Below are the records; count how many of their lines hold the string "also" and give the number alone.

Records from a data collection
----

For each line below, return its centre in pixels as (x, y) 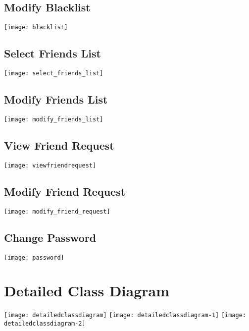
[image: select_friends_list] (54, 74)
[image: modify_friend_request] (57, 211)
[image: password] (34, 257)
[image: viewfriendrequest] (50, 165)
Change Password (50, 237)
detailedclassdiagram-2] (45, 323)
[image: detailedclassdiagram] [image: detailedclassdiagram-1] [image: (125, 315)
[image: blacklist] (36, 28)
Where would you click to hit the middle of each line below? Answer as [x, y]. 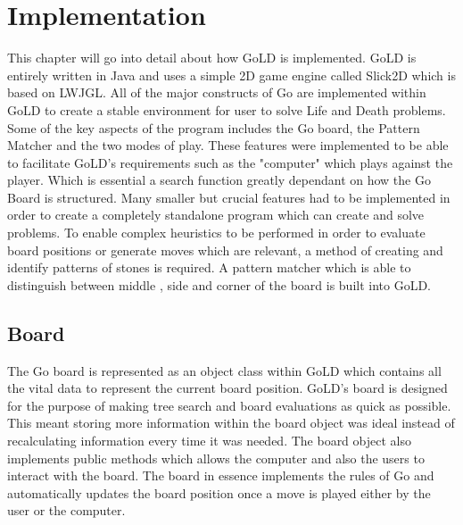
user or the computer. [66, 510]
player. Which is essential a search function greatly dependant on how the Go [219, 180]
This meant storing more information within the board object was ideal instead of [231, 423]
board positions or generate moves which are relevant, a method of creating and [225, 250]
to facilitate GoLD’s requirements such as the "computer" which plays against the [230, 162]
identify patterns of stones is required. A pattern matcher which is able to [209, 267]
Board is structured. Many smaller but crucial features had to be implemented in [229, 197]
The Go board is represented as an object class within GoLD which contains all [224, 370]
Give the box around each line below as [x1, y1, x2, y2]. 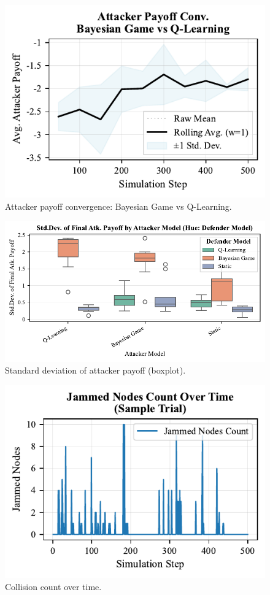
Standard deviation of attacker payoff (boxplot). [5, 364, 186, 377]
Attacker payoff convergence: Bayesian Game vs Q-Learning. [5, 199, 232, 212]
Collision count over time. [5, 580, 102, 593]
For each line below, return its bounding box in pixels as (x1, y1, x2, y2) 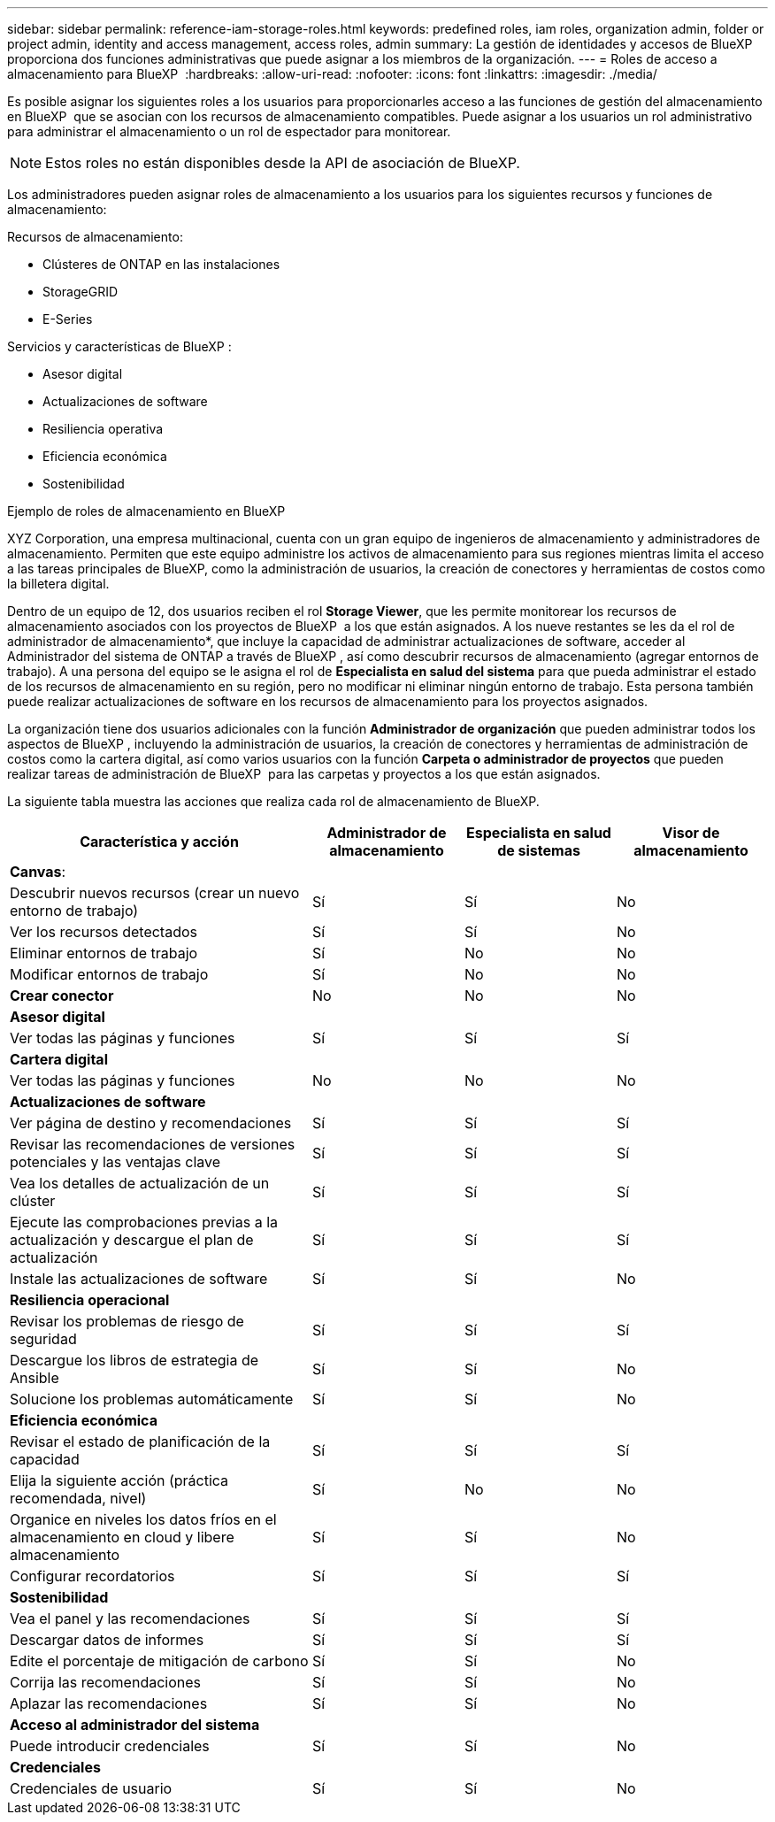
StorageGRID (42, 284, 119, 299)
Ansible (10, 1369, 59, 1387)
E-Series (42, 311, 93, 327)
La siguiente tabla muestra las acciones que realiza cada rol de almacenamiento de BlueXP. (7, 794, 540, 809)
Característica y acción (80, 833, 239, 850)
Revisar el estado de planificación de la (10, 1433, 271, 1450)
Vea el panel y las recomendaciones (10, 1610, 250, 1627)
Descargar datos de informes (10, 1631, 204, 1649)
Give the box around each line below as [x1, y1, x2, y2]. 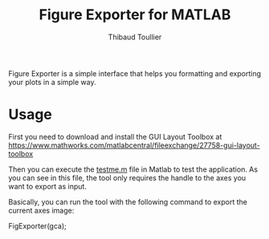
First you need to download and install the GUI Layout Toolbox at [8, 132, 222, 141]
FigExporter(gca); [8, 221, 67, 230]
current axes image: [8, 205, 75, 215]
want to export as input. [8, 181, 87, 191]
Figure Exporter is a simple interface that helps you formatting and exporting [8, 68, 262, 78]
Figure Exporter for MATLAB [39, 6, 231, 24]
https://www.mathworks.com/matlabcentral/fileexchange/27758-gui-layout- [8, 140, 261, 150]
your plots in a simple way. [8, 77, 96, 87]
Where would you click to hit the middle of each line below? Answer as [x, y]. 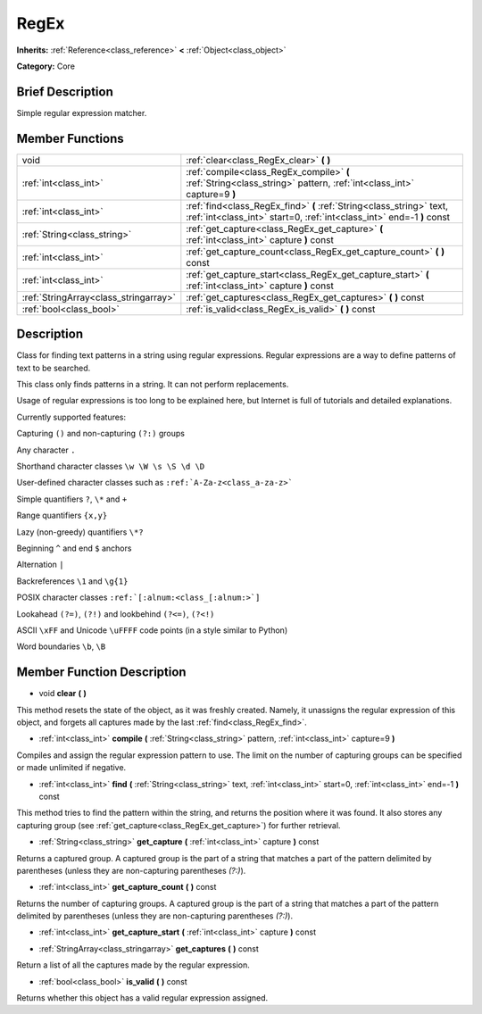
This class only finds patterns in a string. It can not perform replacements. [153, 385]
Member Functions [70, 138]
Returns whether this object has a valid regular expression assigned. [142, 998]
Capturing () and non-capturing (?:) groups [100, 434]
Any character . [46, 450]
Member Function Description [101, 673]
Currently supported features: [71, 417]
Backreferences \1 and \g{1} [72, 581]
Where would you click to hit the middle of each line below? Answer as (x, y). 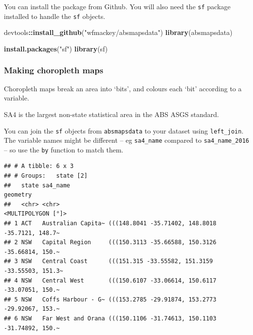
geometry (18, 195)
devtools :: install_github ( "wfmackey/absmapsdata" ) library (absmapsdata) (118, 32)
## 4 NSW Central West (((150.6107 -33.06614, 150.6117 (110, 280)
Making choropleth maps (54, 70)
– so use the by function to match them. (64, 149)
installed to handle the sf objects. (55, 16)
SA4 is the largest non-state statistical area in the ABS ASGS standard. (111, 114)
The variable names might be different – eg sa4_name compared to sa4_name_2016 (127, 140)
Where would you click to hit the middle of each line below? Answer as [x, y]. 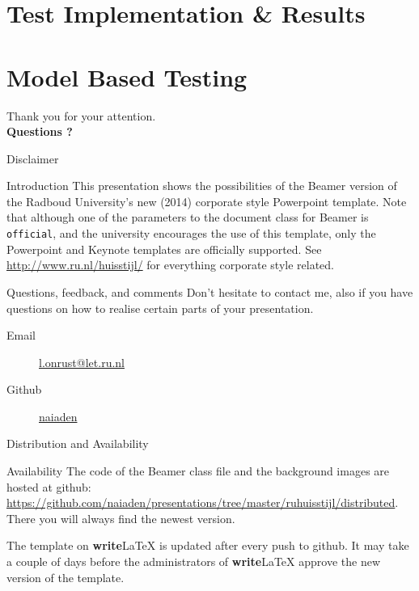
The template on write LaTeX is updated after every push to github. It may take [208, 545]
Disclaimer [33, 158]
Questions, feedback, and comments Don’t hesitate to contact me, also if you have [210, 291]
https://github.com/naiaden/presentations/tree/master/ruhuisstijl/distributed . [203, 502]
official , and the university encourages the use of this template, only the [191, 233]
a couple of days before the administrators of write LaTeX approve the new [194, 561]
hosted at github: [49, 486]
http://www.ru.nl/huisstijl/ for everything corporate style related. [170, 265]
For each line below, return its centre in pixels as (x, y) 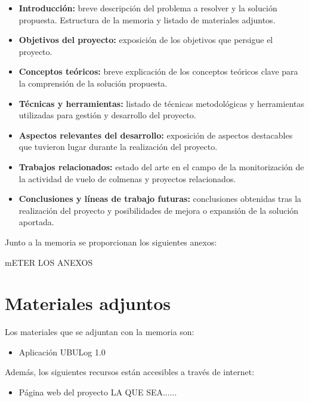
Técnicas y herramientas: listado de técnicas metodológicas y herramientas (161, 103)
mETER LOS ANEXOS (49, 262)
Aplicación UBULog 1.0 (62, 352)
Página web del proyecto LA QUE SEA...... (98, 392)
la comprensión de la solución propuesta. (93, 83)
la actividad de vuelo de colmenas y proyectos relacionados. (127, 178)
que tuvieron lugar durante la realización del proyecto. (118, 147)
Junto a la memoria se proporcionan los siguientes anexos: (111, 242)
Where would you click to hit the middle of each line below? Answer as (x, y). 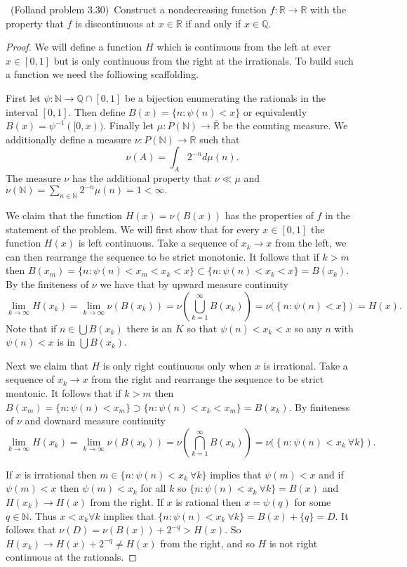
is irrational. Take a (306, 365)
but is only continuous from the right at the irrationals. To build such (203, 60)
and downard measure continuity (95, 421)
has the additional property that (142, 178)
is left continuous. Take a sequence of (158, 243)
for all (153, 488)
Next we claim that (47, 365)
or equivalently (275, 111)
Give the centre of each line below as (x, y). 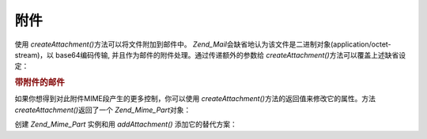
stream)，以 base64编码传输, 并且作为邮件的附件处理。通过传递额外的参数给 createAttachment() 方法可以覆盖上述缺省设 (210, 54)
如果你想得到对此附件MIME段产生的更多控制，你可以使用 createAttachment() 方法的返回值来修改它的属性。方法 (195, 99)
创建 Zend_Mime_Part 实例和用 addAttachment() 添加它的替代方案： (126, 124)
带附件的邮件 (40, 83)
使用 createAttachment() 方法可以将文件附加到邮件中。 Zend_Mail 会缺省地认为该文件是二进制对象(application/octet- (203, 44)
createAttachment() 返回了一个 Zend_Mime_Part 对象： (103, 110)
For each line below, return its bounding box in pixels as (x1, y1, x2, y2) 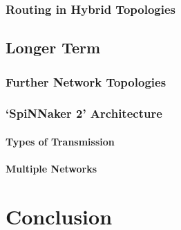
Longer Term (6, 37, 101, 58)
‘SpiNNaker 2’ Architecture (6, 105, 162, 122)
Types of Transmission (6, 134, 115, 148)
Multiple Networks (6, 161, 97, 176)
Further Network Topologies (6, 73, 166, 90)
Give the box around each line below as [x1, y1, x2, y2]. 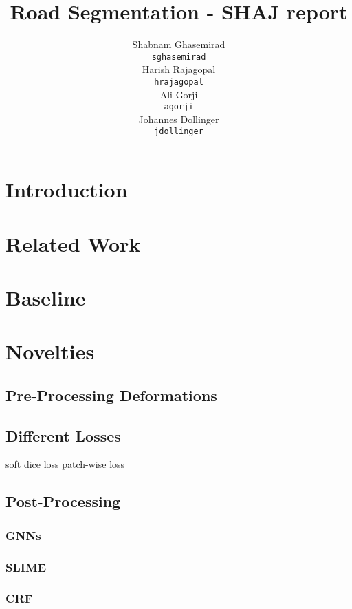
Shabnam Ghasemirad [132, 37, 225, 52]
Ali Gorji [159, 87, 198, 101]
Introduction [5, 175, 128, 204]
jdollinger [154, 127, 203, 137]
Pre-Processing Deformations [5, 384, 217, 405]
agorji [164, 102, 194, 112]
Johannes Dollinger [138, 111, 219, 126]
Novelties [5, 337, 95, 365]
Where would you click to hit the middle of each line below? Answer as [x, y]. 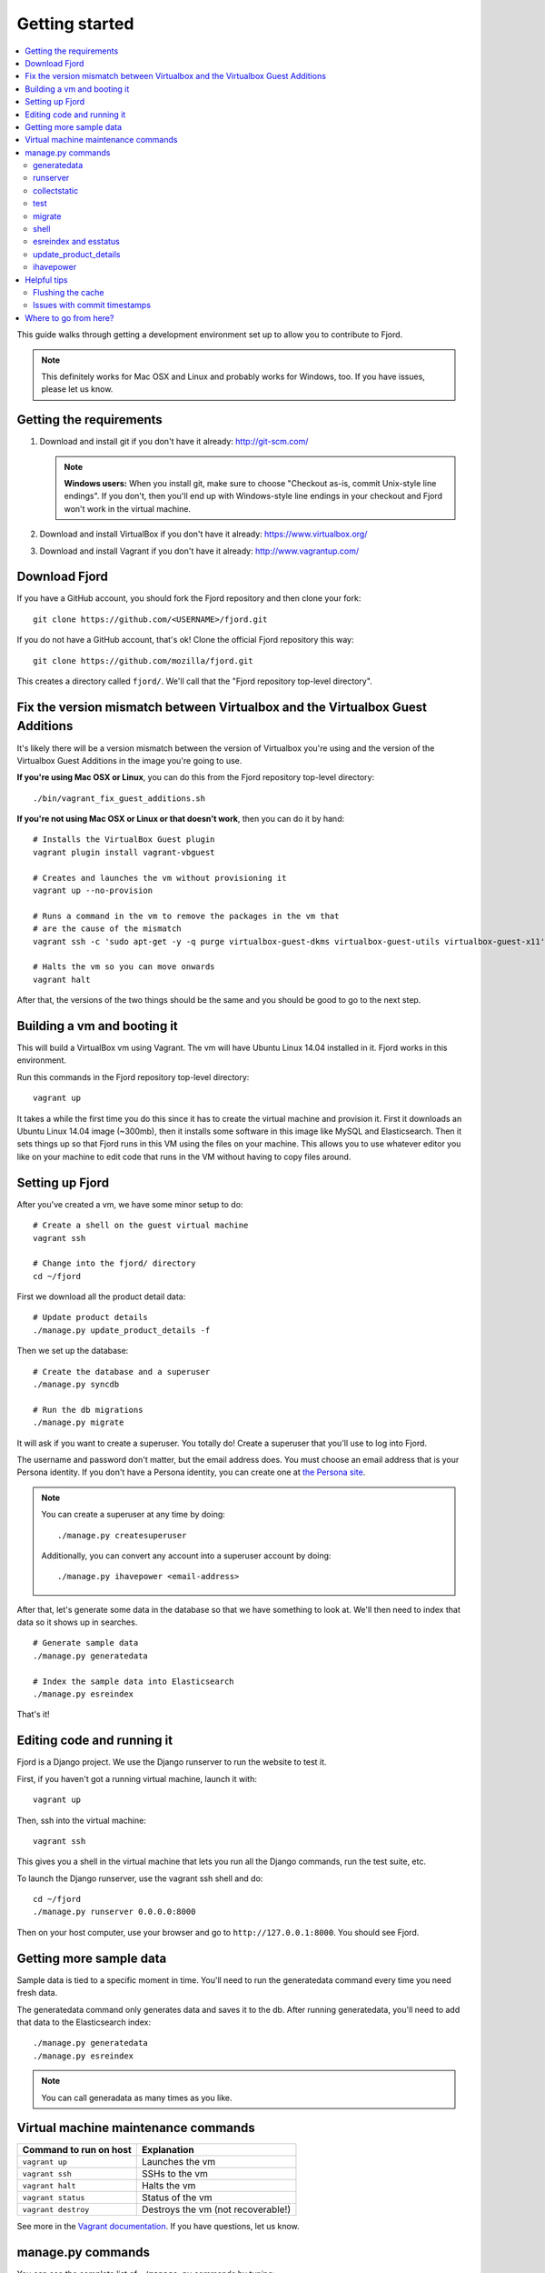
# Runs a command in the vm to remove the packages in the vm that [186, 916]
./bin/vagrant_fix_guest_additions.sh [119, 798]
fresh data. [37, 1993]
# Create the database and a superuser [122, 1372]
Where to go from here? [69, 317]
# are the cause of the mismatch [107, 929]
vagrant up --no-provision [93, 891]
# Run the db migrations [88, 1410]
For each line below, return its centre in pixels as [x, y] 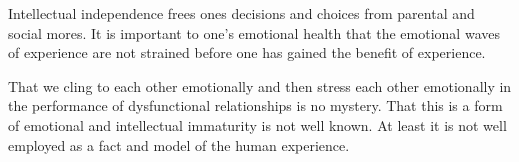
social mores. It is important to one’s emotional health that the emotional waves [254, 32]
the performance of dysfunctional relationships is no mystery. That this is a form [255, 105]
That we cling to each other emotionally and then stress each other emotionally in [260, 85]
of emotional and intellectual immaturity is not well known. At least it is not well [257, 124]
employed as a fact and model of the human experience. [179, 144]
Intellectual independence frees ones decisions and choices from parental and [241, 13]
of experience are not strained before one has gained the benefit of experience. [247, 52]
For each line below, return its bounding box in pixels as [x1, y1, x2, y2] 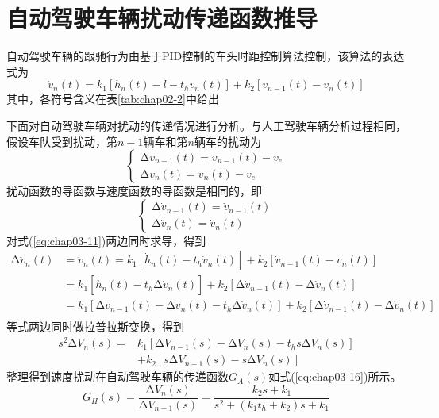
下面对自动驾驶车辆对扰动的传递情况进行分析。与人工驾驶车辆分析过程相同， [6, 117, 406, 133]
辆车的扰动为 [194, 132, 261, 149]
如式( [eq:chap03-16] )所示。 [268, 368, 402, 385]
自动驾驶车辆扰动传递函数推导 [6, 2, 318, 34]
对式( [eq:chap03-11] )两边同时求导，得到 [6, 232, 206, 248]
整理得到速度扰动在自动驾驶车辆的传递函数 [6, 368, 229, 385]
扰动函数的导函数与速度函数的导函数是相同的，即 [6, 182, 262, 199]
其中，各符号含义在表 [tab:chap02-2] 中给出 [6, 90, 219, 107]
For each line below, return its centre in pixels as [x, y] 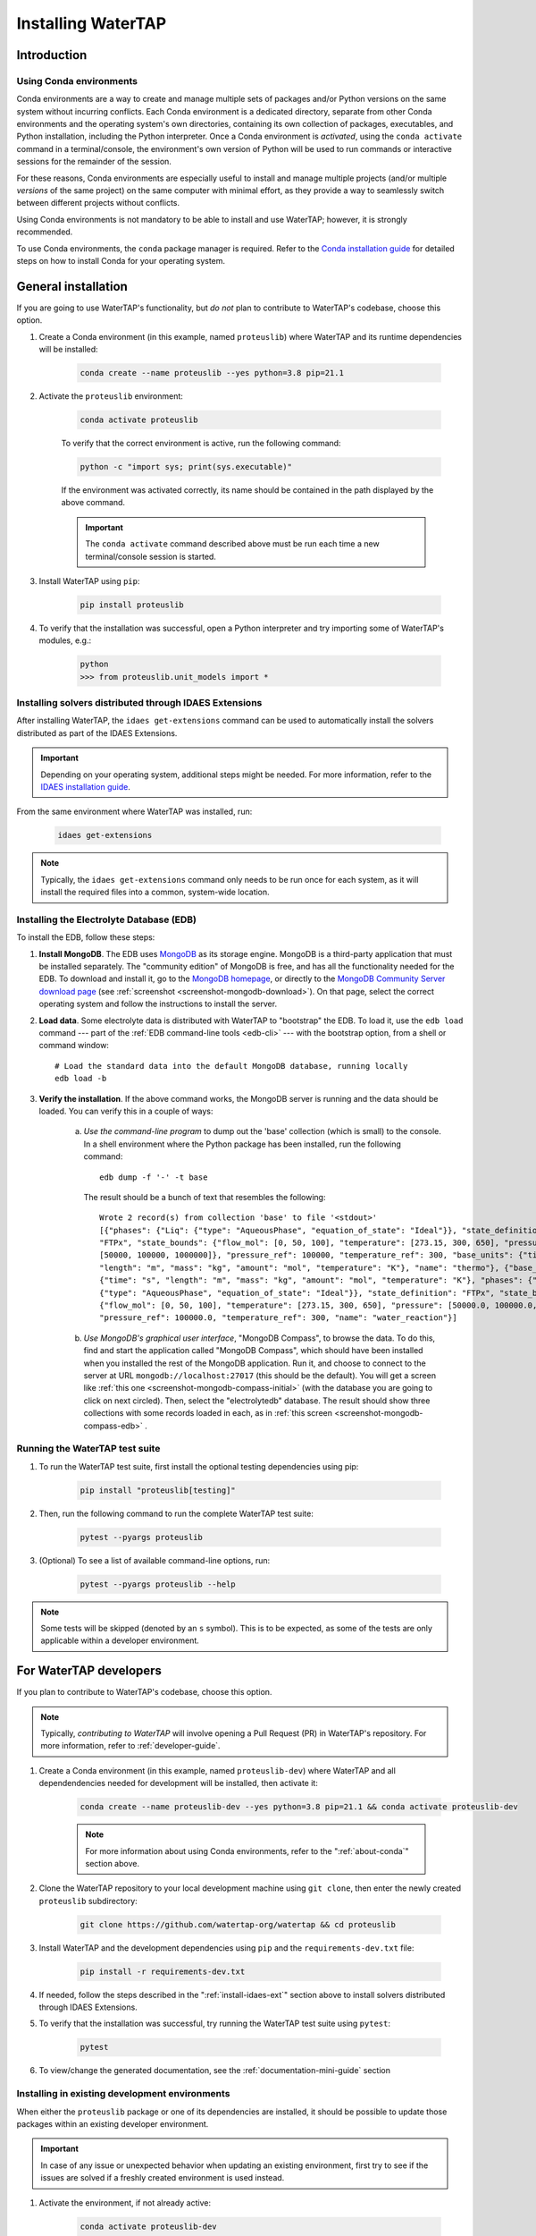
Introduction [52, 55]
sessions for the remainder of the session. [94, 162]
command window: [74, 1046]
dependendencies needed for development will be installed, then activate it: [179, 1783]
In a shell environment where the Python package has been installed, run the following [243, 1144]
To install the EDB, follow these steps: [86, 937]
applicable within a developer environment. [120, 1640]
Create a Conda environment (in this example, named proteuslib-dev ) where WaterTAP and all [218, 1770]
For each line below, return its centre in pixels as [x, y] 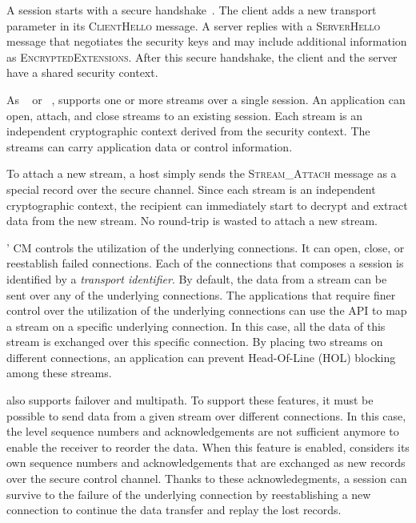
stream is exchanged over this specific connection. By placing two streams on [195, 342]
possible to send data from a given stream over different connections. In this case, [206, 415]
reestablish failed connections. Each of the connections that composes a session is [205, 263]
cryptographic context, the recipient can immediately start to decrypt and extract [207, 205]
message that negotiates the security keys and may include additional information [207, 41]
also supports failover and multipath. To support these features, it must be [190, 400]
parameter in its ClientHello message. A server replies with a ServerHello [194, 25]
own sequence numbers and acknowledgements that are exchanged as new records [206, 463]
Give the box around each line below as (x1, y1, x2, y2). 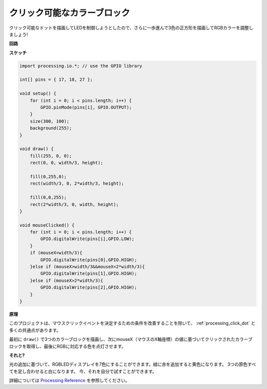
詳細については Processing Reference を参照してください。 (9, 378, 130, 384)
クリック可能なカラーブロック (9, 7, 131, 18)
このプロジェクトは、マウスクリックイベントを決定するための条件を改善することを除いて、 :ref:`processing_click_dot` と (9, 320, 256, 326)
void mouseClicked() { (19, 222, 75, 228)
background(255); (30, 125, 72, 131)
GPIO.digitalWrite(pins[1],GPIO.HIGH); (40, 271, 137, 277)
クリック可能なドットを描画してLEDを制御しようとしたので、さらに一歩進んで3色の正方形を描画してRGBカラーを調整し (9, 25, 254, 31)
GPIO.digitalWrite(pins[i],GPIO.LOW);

----

RESPONSE
2